Thursday, April 13, 2006

Maundy Thursday

For a brief and magical interlude it was like watching Shakespeare scratching furiously away at a manuscript; or the light of discovery dawning in the eyes of Archimedes; or Michelangelo applying the final coat to a ceiling; or Stan Tablets throwing an abusive schoolgirl off a balcony. What I mean to say is that it was a far more fulfilling experience than observing mere run-of-the-mill, everyday genius at work, and it inspired not only the standard sort of awe, but also that rare sense of witnessing history in the making, of actually being there, and I felt both humbled and privileged, and more than a little susceptible to the temptations of hyperbole.

It's difficult to convey adequately the sheer joy of knocking off early and shutting up shop for the long Bank Holiday weekend, gratefully casting from the mind all thoughts of the lame ducks and lunatics of the parish, and looking forward to a few precious days of rest in which to commemorate the magnificent achievements of Messrs. Pilate and Iscariot with a few glasses of beer and a plate of roast potatoes. With hindsight, perhaps it was the feeling of calm repose and blissful tranquillity brought on by the impending break, coupled with the drowsiness induced by the generous portions served in the St. Bernard's canteen, or it could have been one of those pills I'd nicked off that patient, but as I sat in the messroom that afternoon, it was as though a divine aura had descended, and all at once I felt myself to be in the presence of something supernatural and miraculous, and was indeed on the verge of telephoning His Holiness with the news when the spell was abruptly broken and normal life allowed to resume.

I was watching Albert Harness in the act of thinking. He lay totally at rest, reclining on the sofa, his eyes closed, their lids flickering almost imperceptibly, his lips moving slightly as though silently articulating the ideas which were forming there and then, before my very eyes, somewhere in the unfathomable depths of that gargantuan mind. I pictured the cogs and wheels of a huge and impossibly complex calculating engine noiselessly turning, digesting, processing, designing, constructing, and I wondered how a brain so massively fertile could be contained in but one fragile human skull. His lips parted slightly as if about to speak, and I awaited the inevitable words of wisdom with bated breath, excited, taut to an excruciating pitch, like a small and rather simple child on Christmas Eve. I knew with the absolute certainty of the unquestioning believer that my life was somehow about to change for ever, and I felt I ought to be making a humble gesture of faith and penance, like washing the feet of a tramp.

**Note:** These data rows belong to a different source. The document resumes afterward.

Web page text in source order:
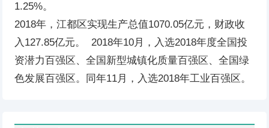
1.25%。
2018年，江都区实现生产总值1070.05亿元，财政收
入127.85亿元。 2018年10月，入选2018年度全国投
资潜力百强区、全国新型城镇化质量百强区、全国绿
色发展百强区。同年11月，入选2018年工业百强区。
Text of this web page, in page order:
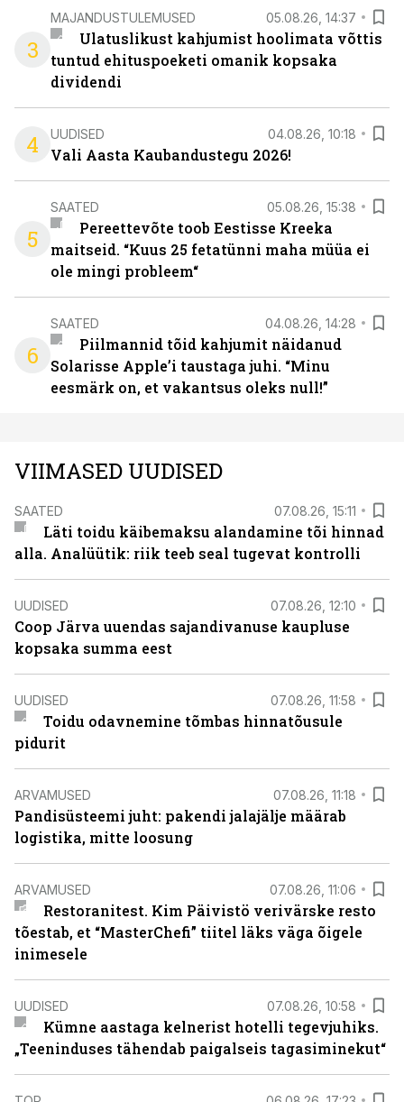
3
MAJANDUSTULEMUSED 05.08.26, 14:37
Ulatuslikust kahjumist hoolimata võttis
tuntud ehituspoeketi omanik kopsaka
dividendi
4 UUDISED 04.08.26, 10:18
Vali Aasta Kaubandustegu 2026!
5
SAATED 05.08.26, 15:38
Pereettevõte toob Eestisse Kreeka
maitseid. “Kuus 25 fetatünni maha müüa ei
ole mingi probleem“
6
SAATED 04.08.26, 14:28
Piilmannid tõid kahjumit näidanud
Solarisse Apple’i taustaga juhi. “Minu
eesmärk on, et vakantsus oleks null!”
VIIMASED UUDISED
SAATED 07.08.26, 15:11
Läti toidu käibemaksu alandamine tõi hinnad
alla. Analüütik: riik teeb seal tugevat kontrolli
UUDISED 07.08.26, 12:10
Coop Järva uuendas sajandivanuse kaupluse
kopsaka summa eest
UUDISED 07.08.26, 11:58
Toidu odavnemine tõmbas hinnatõusule
pidurit
ARVAMUSED 07.08.26, 11:18
Pandisüsteemi juht: pakendi jalajälje määrab
logistika, mitte loosung
ARVAMUSED 07.08.26, 11:06
Restoranitest. Kim Päivistö verivärske resto
tõestab, et “MasterChefi” tiitel läks väga õigele
inimesele
UUDISED 07.08.26, 10:58
Kümne aastaga kelnerist hotelli tegevjuhiks.
„Teeninduses tähendab paigalseis tagasiminekut“
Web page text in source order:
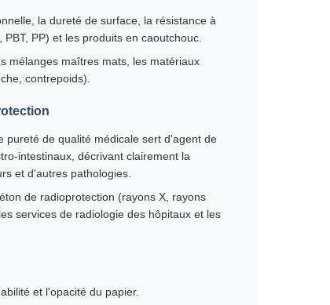
la dureté de surface, la résistance à
PP) et les produits en caoutchouc.
mélanges maîtres mats, les matériaux
contrepoids).
pureté de qualité médicale sert d'agent de
intestinaux, décrivant clairement la
et d'autres pathologies.
de radioprotection (rayons X, rayons
services de radiologie des hôpitaux et les
et l'opacité du papier.
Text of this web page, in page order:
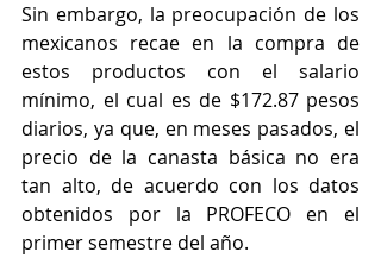
Sin embargo, la preocupación de los
mexicanos recae en la compra de
estos productos con el salario
mínimo, el cual es de $172.87 pesos
diarios, ya que, en meses pasados, el
precio de la canasta básica no era
tan alto, de acuerdo con los datos
obtenidos por la PROFECO en el
primer semestre del año.
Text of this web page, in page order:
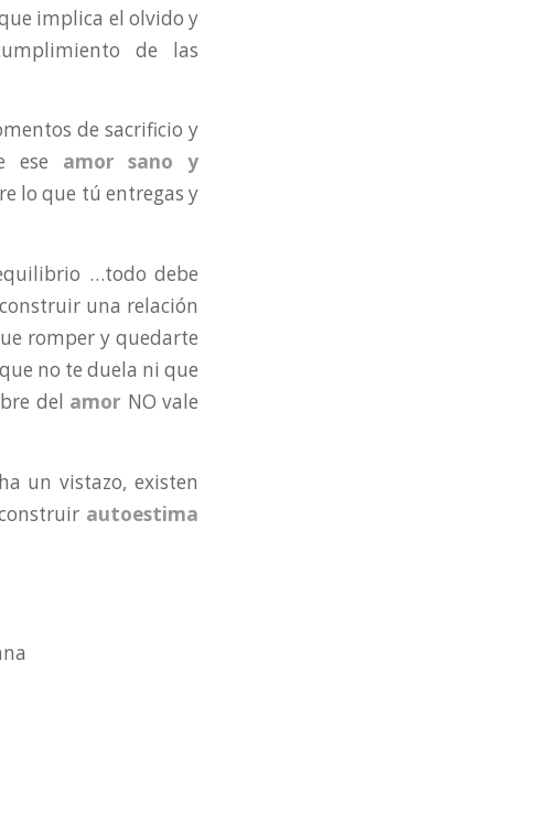
implica el olvido y
de las
de sacrificio y
ese amor sano y
lo que tú entregas y
…todo debe
una relación
romper y quedarte
no te duela ni que
del amor NO vale
un vistazo, existen
autoestima
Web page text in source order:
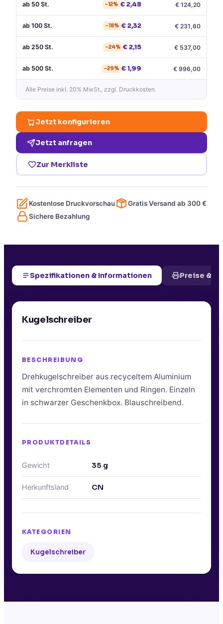
ab 50 St. −12% €2,48 € 124,20
ab 100 St. −18% €2,32 € 231,60
ab 250 St. −24% €2,15 € 537,00
ab 500 St. −29% €1,99 € 996,00
Alle Preise inkl. 20% MwSt., zzgl. Druckkosten.
Jetzt konfigurieren
Jetzt anfragen
Zur Merkliste
Kostenlose Druckvorschau Gratis Versand ab 300€
Sichere Bezahlung
Spezifikationen & Informationen Preise &
Kugelschreiber
BESCHREIBUNG
Drehkugelschreiber aus recyceltem Aluminium
mit verchromten Elementen und Ringen. Einzeln
in schwarzer Geschenkbox. Blauschreibend.
PRODUKTDETAILS
Gewicht 35 g
Herkunftsland CN
KATEGORIEN
Kugelschreiber
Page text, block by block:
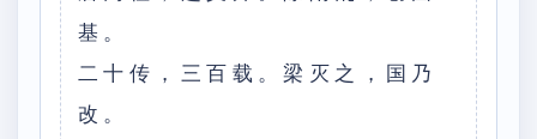
基。
二十传，三百载。梁灭之，国乃
改。
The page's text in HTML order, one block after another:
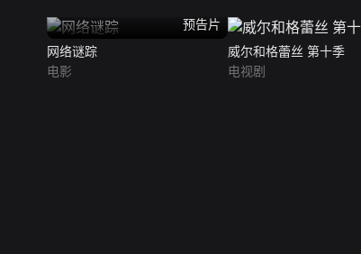
预告片
网络谜踪
电影
威尔和格蕾丝 第十季
电视剧
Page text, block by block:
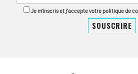
Je m'inscris et j'accepte votre politique de
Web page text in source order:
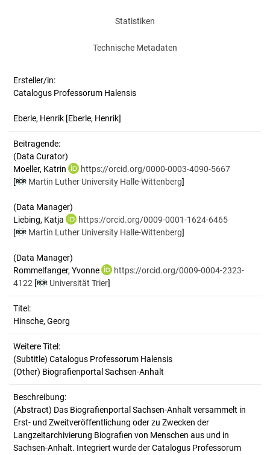
Statistiken
Technische Metadaten
Ersteller/in:
Catalogus Professorum Halensis
Eberle, Henrik [Eberle, Henrik]
Beitragende:
(Data Curator)
Moeller, Katrin
https://orcid.org/0000-0003-4090-5667
[
Martin Luther University Halle-Wittenberg]
(Data Manager)
Liebing, Katja
https://orcid.org/0009-0001-1624-6465
[
Martin Luther University Halle-Wittenberg]
(Data Manager)
Rommelfanger, Yvonne
https://orcid.org/0009-0004-2323-
4122 [ Universität Trier]
Titel:
Hinsche, Georg
Weitere Titel:
(Subtitle) Catalogus Professorum Halensis
(Other) Biografienportal Sachsen-Anhalt
Beschreibung:
(Abstract) Das Biografienportal Sachsen-Anhalt versammelt in
Erst- und Zweitveröffentlichung oder zu Zwecken der
Langzeitarchivierung Biografien von Menschen aus und in
Sachsen-Anhalt. Integriert wurde der Catalogus Professorum
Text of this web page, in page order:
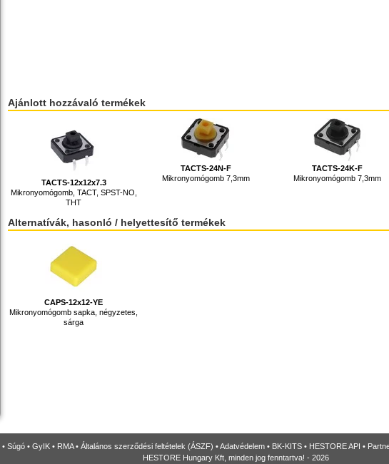
Ajánlott hozzávaló termékek
TACTS-12x12x7.3
Mikronyomógomb, TACT, SPST-NO,
THT
TACTS-24N-F
Mikronyomógomb 7,3mm
TACTS-24K-F
Mikronyomógomb 7,3mm
Alternatívák, hasonló / helyettesítő termékek
CAPS-12x12-YE
Mikronyomógomb sapka, négyzetes,
sárga
• Súgó • GyIK • RMA• Általános szerződési feltételek (ÁSZF) •Adatvédelem • BK-KITS • HESTORE API •
HESTORE Hungary Kft, minden jog fenntartva! - 2026
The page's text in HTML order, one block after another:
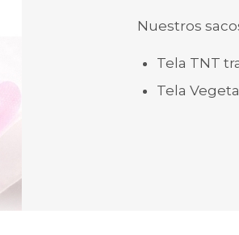
Nuestros
Tela TNT
Tela
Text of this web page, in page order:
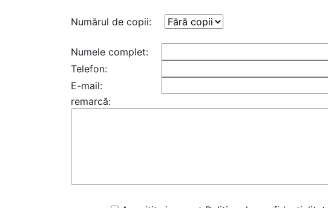
Numărul de copii:
Numele complet:
Telefon:
E-mail:
remarcă:
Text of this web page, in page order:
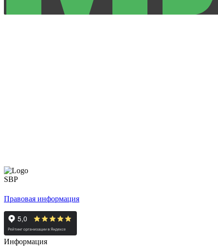
Правовая информация
Информация
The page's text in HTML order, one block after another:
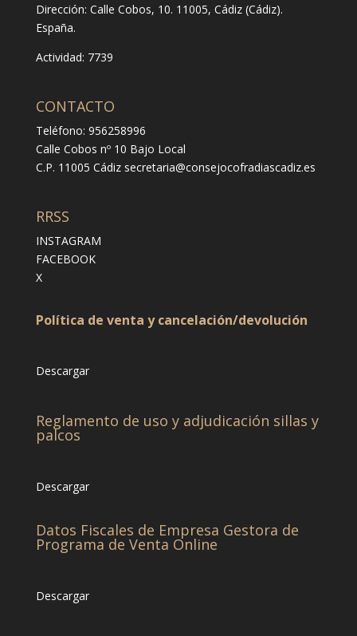
Dirección: Calle Cobos, 10. 11005, Cádiz (Cádiz).
España.
Actividad: 7739
CONTACTO
Teléfono: 956258996
Calle Cobos nº 10 Bajo Local
C.P. 11005 Cádiz secretaria@consejocofradiascadiz.es
RRSS
INSTAGRAM
FACEBOOK
X
Política de venta y cancelación/devolución
Descargar
Reglamento de uso y adjudicación sillas y
palcos
Descargar
Datos Fiscales de Empresa Gestora de
Programa de Venta Online
Descargar
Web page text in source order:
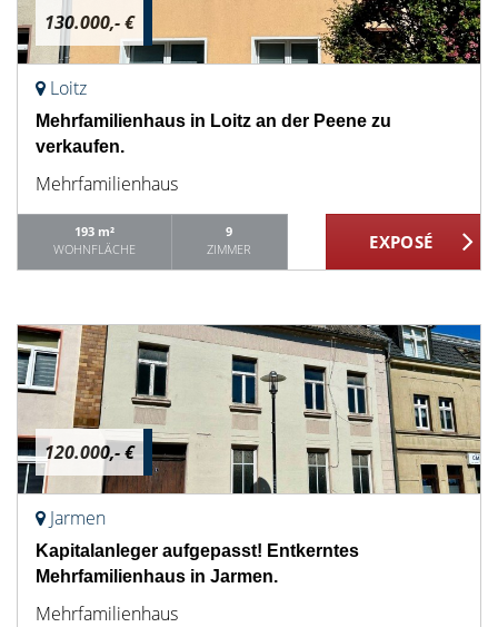
130.000,- €
Loitz
Mehrfamilienhaus in Loitz an der Peene zu
verkaufen.
Mehrfamilienhaus
193 m²
WOHNFLÄCHE
9
ZIMMER
120.000,- €
Jarmen
Kapitalanleger aufgepasst! Entkerntes
Mehrfamilienhaus in Jarmen.
Mehrfamilienhaus
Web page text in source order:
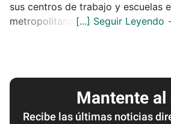
sus centros de trabajo y escuelas
metropolitana.
Mantente al
Recibe las últimas noticias
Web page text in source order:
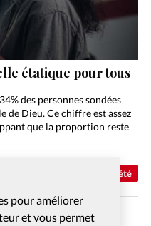
pour améliorer
et vous permet
Société
étatique pour tous
des personnes sondées
de Dieu. Ce chiffre est assez
que la proportion reste
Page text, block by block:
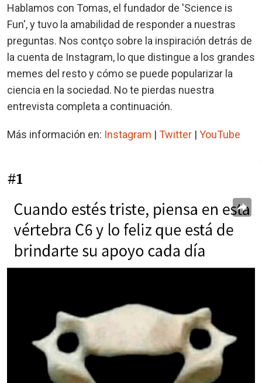
Hablamos con Tomas, el fundador de 'Science is
Fun', y tuvo la amabilidad de responder a nuestras
preguntas. Nos contço sobre la inspiración detrás de
la cuenta de Instagram, lo que distingue a los grandes
memes del resto y cómo se puede popularizar la
ciencia en la sociedad. No te pierdas nuestra
entrevista completa a continuación.
Más información en: Instagram | Twitter | YouTube
#1
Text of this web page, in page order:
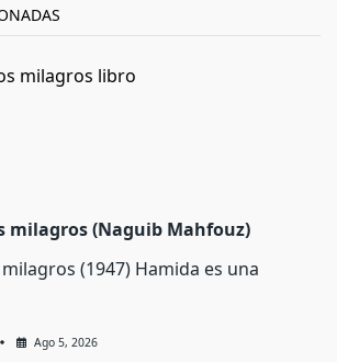
milagros (Naguib Mahfouz)
(1947) Hamida es una
Ago 5, 2026
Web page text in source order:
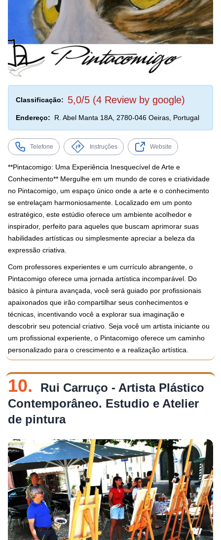
Classificação: 5,0/5 (4 Review by google)
Endereço: R. Abel Manta 18A, 2780-046 Oeiras, Portugal
Telefone Instruções Website
**Pintacomigo: Uma Experiência Inesquecível de Arte e
Conhecimento** Mergulhe em um mundo de cores e criatividade
no Pintacomigo, um espaço único onde a arte e o conhecimento
se entrelaçam harmoniosamente. Localizado em um ponto
estratégico, este estúdio oferece um ambiente acolhedor e
inspirador, perfeito para aqueles que buscam aprimorar suas
habilidades artísticas ou simplesmente apreciar a beleza da
expressão criativa.
Com professores experientes e um currículo abrangente, o
Pintacomigo oferece uma jornada artística incomparável. Do
básico à pintura avançada, você será guiado por profissionais
apaixonados que irão compartilhar seus conhecimentos e
técnicas, incentivando você a explorar sua imaginação e
descobrir seu potencial criativo. Seja você um artista iniciante ou
um profissional experiente, o Pintacomigo oferece um caminho
personalizado para o crescimento e a realização artística.
10.
Rui Carruço - Artista Plástico
Contemporâneo. Estudio e Atelier
de pintura

And then Albert inhaled sharply and produced from the back of his throat a noise exactly like the protestation of an asthmatic pig upon snaring its testicles on a barbed wire fence, before settling into an unbelievably loud and rhythmical snorting that rattled the cups on the shelf and provoked a swift retaliatory barrage of divers missiles and verbal abuse from the assembled ambulancemen who were trying to take a peaceful snooze after lunch.

I thought of pedestals and idols and feet of clay, and with perhaps greater force than was strictly necessary hurled a No. 3 dressing at his face.